When states and local governments reduced their employer contributions to their public pension funds during the Great Recession, they in effect borrowed from those pension funds. If governments hope to meet their contractual obligations to their employees, they must pay these delayed pension contributions back at some point.

But most states did not pay them back. This analysis from the Federal Reserve Bank of Cleveland addresses the legal recourse of pension beneficiaries when the state lacks the financial resources to keep its word in a time of crisis:

[O]ur legal system provides judges with the flexibility to adapt broad constitutional principles to the extreme and exigent necessities of their times. In such times, federal courts typically defer to states' "police" (sovereign) powers, a decision which essentially allows the state, as a sovereign entity, to resolve an issue as it sees fit.

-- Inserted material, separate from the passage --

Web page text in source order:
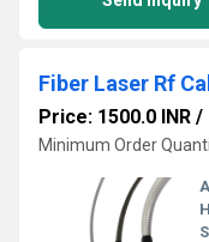
Fiber Laser Rf
Price: 1500.0 INR /
Minimum Order

The US Supreme Court has made a similar ruling, deciding that "[t]he contract clause must be construed in harmony with the reserved power of the State to safeguard the vital interests of her people. Reservation of such essential sovereign power is read into contracts." In other words, when "vital interests" are at risk, defending contracts may be of secondary importance. [A] state may have all the legal authority it needs to shed its insurmountable liabilities and force its creditors to accept any deal it offers.

What remains now is to ponder the extent of the federal bailout that will be granted to employees whose pensions are evaporating before their eyes. When Sears sought bankruptcy protection, the PBGC undertook to step in for some 90,000 employees. How many can it rescue now, even with a federal infusion of cash? The present situation promises to be exponentially larger.

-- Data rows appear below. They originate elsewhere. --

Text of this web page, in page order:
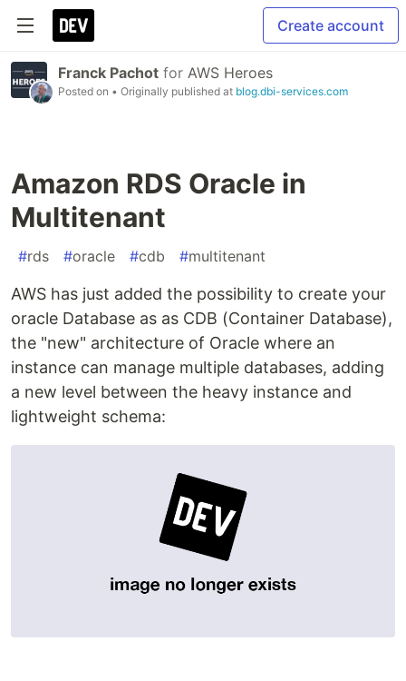
Create account
Franck Pachot for AWS Heroes
Posted on • Originally published at blog.dbi-services.com
Amazon RDS Oracle in
Multitenant
#rds #oracle #cdb #multitenant
AWS has just added the possibility to create your
oracle Database as as CDB (Container Database),
the "new" architecture of Oracle where an
instance can manage multiple databases, adding
a new level between the heavy instance and
lightweight schema:

If President Trump is the voice seeking aid for private pensions, Nancy Pelosi and the Democrats will likely strangle a rescue plan or try to attach socialist conditions. But how much money would be required for the federal government to also rescue underfunded state pensions?

In June 2019, the Pew Charitable Trusts provided a 2017 snapshot of state pension shrotfalls:

[T]he pension funding gap — the difference between a retirement system's assets and its liabilities — for all 50 states remains more than $1 trillion, and the disparity between well-funded public pension systems and those that are fiscally strained has never been greater[.] ... In 2017, the state pension funds in this study cumulatively reported a $1.28 trillion funding gap[.] ... Even after nine years of economic recovery, most state pension plans are not equipped to face the next downturn.

A serious hurdle to a federal rescue is this moral hazard — states that had been most neglectful in funding their pensions would have the most to gain.

Whichever way this shrinking pie is sliced, there will be only crumbs for retirees and workers. The coming economic whirlwind is going to pick up this Dorothy's house of pensions neglect, and no one knows where it will land.

We aren't in Kansas anymore. Nor are we over the rainbow.